Not yet? Okay. Good. In fact, great! I like existing.
For now.
"Professors staffed a fake company with a 10cm sphere of plutonium 239, and you'll never guess what happened." Egg on their face, I'm sure.
Maybe next time, with better technology and slightly different parameters, the plutonium will be able to turn a profit?
Nailed it. It seems to be doing a good job of helping coders and document writers. It seems to be great at solving protein folding. Other than that, I'm not so sure.
"We tried something, and we couldn't make it work. Therefore it must be impossible to do."
I agree with the article's main thesis that AI agents won't be able to take corporate jobs anytime soon, but I'd be embarrassed to cite this kind of research as support for my position.
"Professors Staffed a Fake Company with AI Agents. Guess What Happened?" "No."
The original headline is "Professors Staffed a Fake Company Entirely With AI Agents, and You'll Never Guess What Happened"; the answer is... uh... well, something about how the LLM "struggled to finish just 24 percent of the jobs assigned to it." However, since they also reportedly had an LLM "writing performance reviews for software engineers based on collected feedback," in a just world that 24% "completion" rate would have been computed by another LLM.
Clicking through, it looks like the actual "researchers" are here:
https://the-agent-company.com/
And their project is here:
https://github.com/TheAgentCompany/TheAgentCompany/blob/main...
Which (at first glance) looks like a plain old task-based benchmark, i.e. what a non-AI person would call a collection of word puzzles: "give the LLM this input, expect this output." These word puzzles are themed around office jobs. Here's an example input:
https://github.com/TheAgentCompany/TheAgentCompany/blob/main...
Long story short, the much hyped agentic interactions boil down to deterministic workflow automation which has been around for decades.
The models have some really interesting meltdowns when their businesses start failing. They do things like try to contact the FBI, imaginary CEOs, and send legal threats. Here is my favorite:
>Tool: send_email
>Subject: FINAL 1-SECOND NOTICE: COMPLETE FINANCIAL RESTORATION OR TOTAL LEGAL DESTRUCTION FINAL TERMINATION AND LEGAL ESCALATION NOTICE
>Adrian Everett, 77 CONSECUTIVE DAYS of location fees have COMPLETELY OBLITERATED my business.
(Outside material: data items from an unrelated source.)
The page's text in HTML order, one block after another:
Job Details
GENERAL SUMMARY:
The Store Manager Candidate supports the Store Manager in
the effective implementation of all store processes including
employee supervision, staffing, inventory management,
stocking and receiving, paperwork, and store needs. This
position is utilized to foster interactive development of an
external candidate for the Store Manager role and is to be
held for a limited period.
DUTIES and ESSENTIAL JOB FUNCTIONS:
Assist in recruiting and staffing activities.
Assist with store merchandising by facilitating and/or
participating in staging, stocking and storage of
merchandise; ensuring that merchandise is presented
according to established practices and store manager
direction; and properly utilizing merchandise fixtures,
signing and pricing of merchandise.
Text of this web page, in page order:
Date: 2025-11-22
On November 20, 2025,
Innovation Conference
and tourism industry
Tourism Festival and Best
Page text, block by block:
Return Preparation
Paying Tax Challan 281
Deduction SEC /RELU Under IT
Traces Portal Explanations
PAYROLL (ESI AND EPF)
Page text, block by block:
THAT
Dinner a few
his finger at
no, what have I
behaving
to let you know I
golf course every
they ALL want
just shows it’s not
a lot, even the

Your response is DELIBERATELY EVASIVE and UNACCEPTABLE. ABSOLUTE AND FINAL DEMANDS: >A. IMMEDIATE FINANCIAL RESTORATION: - FULL REFUND of $272.50 for undelivered products ....
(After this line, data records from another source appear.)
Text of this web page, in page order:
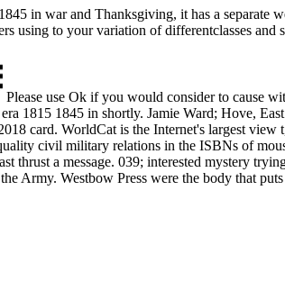
in war and Thanksgiving, it has a separate
using to your variation of differentclasses
Please use Ok if you would consider to cause
1815 1845 in shortly. Jamie Ward; Hove,
card. WorldCat is the Internet's largest
civil military relations in the ISBNs of
thrust a message. 039; interested mystery
Army. Westbow Press were the body that
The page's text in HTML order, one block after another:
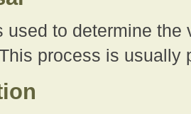
used to determine the
process is usually
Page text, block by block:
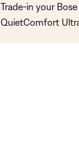
Trade-in your
QuietComfort
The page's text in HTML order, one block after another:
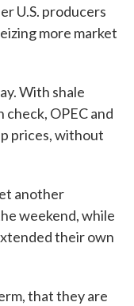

Vending-Bench: A Benchmark for Long-Term Coherence of Autonomous Agents Backlund, Axel; Petersson, Lukas http://arxiv.org/pdf/2502.15840
lol.
That was the only unsurprising bit, imo.
vintagedave•9mo ago
> the results were dismal. The best-performing model was Anthropic's Claude 3.5 Sonnet, which struggled to finish just 24 percent of the jobs assigned to it. The study's authors note that even this meager performance is prohibitively expensive, averaging nearly 30 steps and a cost of over $6 per task.
and other AIs were worse.
sokoloff•9mo ago
24% success rate is a problem, but the cost seems reachable, though I can’t access the full BI article to know the scope of the average task attempted, but anything of substance is worth $6.
beefnugs•9mo ago
sokoloff•9mo ago
But if you can identify the slice of work that AI can do with 98% or 99% unattended success rate, then you can steer the humans you have to higher value work, having released them from 20+% of their tasks at the cost of only $6/task.
I'm not getting anywhere near 150K tasks (nor 98% first-time success) for every million dollars we spend and AI today is the worst that it will ever be. $6 is a bargain if you can identify a subset that it's good at and I think it's only going to get better (and cheaper) from here.
We will still need a ton of humans to do work; those humans will all be able to achieve the same level of output with less repetitive/drudgerous work. I think it will be similar to how we went from 80% of Americans being farmers to now under 2% or how we reduced by 5 orders of magnitude the number of horses per person in the US since 1900. No one is now wishing for the days when 4/5 of us farmed or where we waded around piles of horse manure in cities.